### THE PROBLEM
Scan the lines below for "body" and copy the matches.

### SUPPLIED MATERIAL
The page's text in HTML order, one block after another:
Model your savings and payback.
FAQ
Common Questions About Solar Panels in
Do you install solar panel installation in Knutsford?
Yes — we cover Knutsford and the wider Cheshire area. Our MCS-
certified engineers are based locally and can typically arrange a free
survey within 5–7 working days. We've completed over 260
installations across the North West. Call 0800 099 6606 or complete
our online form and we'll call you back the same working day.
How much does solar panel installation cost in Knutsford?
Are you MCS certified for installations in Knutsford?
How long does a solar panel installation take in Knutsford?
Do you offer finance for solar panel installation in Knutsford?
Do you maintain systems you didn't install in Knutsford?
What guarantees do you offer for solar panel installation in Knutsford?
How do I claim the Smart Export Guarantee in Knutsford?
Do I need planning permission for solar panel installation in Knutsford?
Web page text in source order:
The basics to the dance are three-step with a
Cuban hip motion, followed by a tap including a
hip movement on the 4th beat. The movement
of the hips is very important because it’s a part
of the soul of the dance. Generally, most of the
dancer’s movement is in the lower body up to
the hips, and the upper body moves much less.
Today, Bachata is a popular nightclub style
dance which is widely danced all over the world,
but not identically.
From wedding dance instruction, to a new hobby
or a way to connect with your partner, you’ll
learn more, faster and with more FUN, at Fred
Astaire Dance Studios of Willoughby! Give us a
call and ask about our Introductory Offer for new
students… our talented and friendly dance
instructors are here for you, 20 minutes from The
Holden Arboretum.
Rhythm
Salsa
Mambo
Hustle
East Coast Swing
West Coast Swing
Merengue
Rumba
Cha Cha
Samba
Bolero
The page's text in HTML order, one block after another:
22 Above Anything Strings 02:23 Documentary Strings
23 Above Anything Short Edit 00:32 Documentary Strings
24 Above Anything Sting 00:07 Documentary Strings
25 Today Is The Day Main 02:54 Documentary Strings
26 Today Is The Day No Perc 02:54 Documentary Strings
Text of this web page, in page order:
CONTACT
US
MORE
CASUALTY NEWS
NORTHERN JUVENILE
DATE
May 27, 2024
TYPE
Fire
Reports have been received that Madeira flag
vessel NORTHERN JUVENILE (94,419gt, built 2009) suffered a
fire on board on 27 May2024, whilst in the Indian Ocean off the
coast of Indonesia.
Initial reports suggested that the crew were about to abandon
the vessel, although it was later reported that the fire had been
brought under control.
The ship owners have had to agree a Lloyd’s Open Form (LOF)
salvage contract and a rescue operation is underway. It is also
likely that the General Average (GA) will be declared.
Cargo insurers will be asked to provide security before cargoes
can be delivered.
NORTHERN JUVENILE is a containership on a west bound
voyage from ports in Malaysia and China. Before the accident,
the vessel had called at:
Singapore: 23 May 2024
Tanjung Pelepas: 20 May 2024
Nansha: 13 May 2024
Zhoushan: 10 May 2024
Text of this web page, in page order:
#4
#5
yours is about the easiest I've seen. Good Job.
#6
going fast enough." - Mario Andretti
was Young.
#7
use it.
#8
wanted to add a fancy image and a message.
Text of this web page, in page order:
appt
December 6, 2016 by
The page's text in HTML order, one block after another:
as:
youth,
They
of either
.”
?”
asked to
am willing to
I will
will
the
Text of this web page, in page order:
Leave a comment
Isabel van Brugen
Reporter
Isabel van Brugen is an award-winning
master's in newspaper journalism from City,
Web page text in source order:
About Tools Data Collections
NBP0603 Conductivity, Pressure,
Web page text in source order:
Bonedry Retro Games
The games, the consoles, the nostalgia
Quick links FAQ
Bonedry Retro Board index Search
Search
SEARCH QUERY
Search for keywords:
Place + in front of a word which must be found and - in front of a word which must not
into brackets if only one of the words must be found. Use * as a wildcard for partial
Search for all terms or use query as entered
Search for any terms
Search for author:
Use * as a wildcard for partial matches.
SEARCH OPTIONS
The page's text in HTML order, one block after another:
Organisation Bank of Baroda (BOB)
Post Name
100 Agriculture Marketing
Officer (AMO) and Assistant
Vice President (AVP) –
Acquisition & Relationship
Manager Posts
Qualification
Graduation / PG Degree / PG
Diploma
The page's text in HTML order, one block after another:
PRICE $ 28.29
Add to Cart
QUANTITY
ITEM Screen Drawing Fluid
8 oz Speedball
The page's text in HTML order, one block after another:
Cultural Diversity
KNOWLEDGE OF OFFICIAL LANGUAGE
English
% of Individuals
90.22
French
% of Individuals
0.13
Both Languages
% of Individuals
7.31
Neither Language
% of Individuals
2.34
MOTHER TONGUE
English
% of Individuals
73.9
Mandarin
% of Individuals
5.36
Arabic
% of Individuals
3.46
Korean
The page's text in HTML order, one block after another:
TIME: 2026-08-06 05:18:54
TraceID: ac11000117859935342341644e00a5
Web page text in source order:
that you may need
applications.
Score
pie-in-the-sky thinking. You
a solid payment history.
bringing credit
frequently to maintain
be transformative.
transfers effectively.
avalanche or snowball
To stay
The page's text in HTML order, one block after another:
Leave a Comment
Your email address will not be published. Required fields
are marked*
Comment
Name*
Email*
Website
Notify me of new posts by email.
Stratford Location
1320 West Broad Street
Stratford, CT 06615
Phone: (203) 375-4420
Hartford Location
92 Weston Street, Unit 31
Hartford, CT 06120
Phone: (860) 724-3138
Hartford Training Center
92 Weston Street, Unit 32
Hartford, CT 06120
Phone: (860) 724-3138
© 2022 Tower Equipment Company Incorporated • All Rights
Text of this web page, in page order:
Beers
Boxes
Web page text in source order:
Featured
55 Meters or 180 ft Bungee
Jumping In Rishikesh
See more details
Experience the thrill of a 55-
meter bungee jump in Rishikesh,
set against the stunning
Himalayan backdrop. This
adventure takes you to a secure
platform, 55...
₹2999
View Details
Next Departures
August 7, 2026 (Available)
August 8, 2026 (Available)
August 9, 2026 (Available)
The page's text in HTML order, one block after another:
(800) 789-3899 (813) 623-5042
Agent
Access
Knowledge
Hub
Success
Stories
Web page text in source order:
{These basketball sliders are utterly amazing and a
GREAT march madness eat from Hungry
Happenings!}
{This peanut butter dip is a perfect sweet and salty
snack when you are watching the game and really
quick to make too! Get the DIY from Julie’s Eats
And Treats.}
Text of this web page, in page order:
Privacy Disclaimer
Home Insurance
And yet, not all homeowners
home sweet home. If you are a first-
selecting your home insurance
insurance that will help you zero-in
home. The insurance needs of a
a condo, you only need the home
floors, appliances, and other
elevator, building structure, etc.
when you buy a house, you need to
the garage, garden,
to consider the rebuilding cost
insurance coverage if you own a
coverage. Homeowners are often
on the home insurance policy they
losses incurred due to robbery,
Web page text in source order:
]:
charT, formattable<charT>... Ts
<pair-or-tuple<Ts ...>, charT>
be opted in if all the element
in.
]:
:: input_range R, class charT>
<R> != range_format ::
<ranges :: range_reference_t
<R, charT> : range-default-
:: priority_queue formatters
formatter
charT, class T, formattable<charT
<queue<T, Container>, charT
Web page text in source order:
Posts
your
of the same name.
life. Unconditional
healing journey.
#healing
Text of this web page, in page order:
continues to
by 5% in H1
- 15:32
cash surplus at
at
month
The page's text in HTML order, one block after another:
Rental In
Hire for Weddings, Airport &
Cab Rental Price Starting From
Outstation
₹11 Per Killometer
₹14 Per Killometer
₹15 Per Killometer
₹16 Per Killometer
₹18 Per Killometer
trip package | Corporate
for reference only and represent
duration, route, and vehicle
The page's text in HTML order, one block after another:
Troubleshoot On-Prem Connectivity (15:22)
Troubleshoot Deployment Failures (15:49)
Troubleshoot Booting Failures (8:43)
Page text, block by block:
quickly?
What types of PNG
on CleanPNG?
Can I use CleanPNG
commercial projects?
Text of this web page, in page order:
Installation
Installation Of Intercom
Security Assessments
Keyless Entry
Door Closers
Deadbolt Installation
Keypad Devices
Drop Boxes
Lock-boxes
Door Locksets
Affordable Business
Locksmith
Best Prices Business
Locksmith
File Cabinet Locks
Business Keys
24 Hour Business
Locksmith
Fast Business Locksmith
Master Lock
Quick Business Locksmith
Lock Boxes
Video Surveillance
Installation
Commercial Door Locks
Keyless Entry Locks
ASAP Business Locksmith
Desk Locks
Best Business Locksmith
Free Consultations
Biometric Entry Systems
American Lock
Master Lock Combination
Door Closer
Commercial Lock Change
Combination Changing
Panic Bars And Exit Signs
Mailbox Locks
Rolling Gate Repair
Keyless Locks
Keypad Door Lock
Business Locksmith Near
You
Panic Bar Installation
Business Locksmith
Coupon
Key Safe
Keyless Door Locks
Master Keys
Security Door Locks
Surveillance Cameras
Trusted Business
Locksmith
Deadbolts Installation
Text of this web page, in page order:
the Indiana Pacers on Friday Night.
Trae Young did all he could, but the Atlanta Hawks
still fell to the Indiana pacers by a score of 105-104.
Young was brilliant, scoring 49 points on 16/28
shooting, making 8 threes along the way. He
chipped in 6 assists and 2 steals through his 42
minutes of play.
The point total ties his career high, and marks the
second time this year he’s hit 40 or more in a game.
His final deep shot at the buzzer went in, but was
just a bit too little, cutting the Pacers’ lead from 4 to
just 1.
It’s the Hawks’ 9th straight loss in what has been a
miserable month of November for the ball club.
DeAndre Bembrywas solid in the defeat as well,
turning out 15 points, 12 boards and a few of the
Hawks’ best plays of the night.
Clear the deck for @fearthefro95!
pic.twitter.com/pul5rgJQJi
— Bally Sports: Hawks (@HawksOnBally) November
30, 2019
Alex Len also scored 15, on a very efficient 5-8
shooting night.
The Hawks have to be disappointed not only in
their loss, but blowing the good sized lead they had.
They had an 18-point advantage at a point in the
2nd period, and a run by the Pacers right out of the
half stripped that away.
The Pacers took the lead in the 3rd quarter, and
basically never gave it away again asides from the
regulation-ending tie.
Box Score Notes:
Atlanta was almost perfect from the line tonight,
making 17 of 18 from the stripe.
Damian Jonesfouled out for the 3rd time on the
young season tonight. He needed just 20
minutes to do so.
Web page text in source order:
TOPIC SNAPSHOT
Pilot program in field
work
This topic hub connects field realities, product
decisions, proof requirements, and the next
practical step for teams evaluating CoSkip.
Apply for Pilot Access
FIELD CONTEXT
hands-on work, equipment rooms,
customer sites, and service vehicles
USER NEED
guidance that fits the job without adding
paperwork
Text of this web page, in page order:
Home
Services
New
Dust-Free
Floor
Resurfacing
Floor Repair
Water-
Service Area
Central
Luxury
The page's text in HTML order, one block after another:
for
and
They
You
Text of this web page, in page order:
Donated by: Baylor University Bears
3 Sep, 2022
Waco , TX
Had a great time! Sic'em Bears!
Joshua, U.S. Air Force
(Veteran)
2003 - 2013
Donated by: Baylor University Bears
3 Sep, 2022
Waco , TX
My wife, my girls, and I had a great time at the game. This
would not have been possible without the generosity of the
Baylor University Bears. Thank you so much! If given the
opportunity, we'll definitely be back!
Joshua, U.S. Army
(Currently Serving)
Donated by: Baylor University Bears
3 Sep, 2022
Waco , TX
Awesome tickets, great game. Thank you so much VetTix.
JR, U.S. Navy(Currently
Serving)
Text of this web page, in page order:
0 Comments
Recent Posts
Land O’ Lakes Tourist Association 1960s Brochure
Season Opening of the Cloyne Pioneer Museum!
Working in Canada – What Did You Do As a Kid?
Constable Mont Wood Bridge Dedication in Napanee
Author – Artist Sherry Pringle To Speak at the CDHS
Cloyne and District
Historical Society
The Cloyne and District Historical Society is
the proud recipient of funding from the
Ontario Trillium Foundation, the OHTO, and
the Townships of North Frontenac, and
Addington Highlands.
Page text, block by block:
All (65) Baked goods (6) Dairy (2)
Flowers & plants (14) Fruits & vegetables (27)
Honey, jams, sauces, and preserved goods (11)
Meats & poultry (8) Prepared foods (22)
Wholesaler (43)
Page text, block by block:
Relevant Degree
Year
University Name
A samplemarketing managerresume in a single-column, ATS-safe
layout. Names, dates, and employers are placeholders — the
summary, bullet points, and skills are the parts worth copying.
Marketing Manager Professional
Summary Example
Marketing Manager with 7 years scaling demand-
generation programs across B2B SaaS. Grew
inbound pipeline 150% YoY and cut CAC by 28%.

### COMPLETED TASK
dancer’s movement is in the lower body up to
the hips, and the upper body moves much less.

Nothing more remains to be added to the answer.